Biggest News Stories of the Decade

The 2010s will certainly be remembered as a decade of newsworthy events, many of which will have lasting effects for generations to come. Below are a handful of the biggest news stories that have impacted UC San Diego students throughout the decade.

The Compton Cookout

Student protesting during Black Winter, 2010 || inewsource.org

In Winter Quarter 2010, a racist fraternity party called “The Compton Cookout” was advertised in an effort to mock Black History Month and to stereotype African-American students. The subsequent demonstrations and protests came to be known as Black Winter, and included students and faculty protesting the administration to take a stand against on campus racism.
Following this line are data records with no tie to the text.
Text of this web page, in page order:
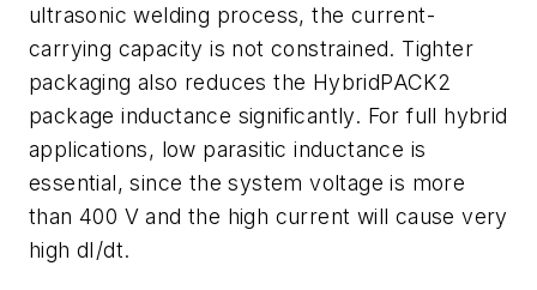
ultrasonic welding process, the current-
carrying capacity is not constrained. Tighter
packaging also reduces the HybridPACK2
package inductance significantly. For full hybrid
applications, low parasitic inductance is
essential, since the system voltage is more
than 400 V and the high current will cause very
high dI/dt.

As a result of the protests, the Diversity, Equity, and Inclusion requirement was implemented into the core curriculum for all undergraduate students. Likewise, several student resource centers, like the Raza Resource Centro, and murals celebrating diversity were created around campus.

DACA

The Deferred Action for Childhood Arrivals program was signed into law as an executive order under the Obama administration in 2012. Authorized by the then Secretary of Homeland Security and current University of California President Janet Napolitano, the policy allowed individuals brought to the United States unlawfully as children to defer deportation and to allow them to obtain work permits, with the ability to renew their presence in the country every two years.

Under the Trump administration, however, the policy has been under attack, with plans to phase out the program entirely beginning at the onset of his presidency. Napolitano has led the UC system in suing the Trump administration to prevent the cancellation of the program, which has made its way up to the Supreme Court. A decision on the matter is expected in Spring 2020.

Trump Presidency

Arguably one of the most polarizing figures in modern American politics, the election of President Donald Trump sparked numerous demonstrations from the start of his inauguration, including the now annual Women’s March.
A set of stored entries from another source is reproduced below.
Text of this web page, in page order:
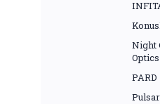
Night
Optics
PARD
Pulsar
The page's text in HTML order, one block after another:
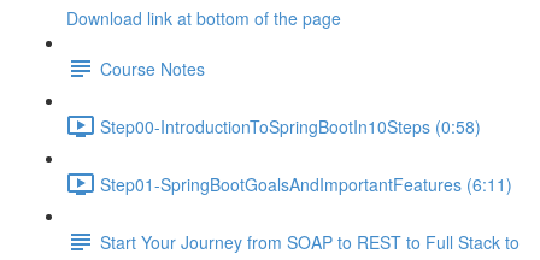
Download link at bottom of the page
Course Notes
Step00-IntroductionToSpringBootIn10Steps (0:58)
Step01-SpringBootGoalsAndImportantFeatures (6:11)
Start Your Journey from SOAP to REST to Full Stack to
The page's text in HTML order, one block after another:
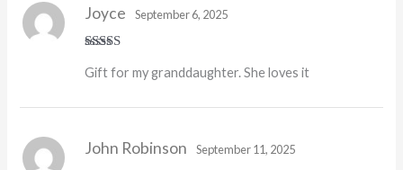
of 5
Joyce September 6, 2025
Gift for my granddaughter. She loves it
John Robinson September 11, 2025

Trump has brought in a number of changes to the United States, as well as to the image of the presidency. Under his administration, Trump has removed the U.S from the Paris Climate Agreement, implemented a travel ban affecting a number of predominantly Muslim countries, and has publicly encouraged the rollback of the Affordable Care Act. In Fall 2019, the House of Representatives began an impeachment inquiry against President Trump following a whistleblower alleging that Trump had abused his power by threatening to withhold previously approved military aid to the Ukraine if President Volodymyr Zelensky did not pursue an investigation into Joe Biden’s son.

LGBT+ Rights

Same-sex marriage supporters celebrate the ruling of Obergefell v. Hodges in June 2015 || Getty Images

The 2010s saw a number of gains and losses for the LGBT+ community. While same-sex marriage was legalized in California following a federal court overrule of Proposition 8 in 2010 and a redefining of marriage in the state constitution in 2014, the same would not be legalized nationwide until 2015 with Obergefell v. Hodges, which saw the Supreme Court ruling in favor of same-sex marriage.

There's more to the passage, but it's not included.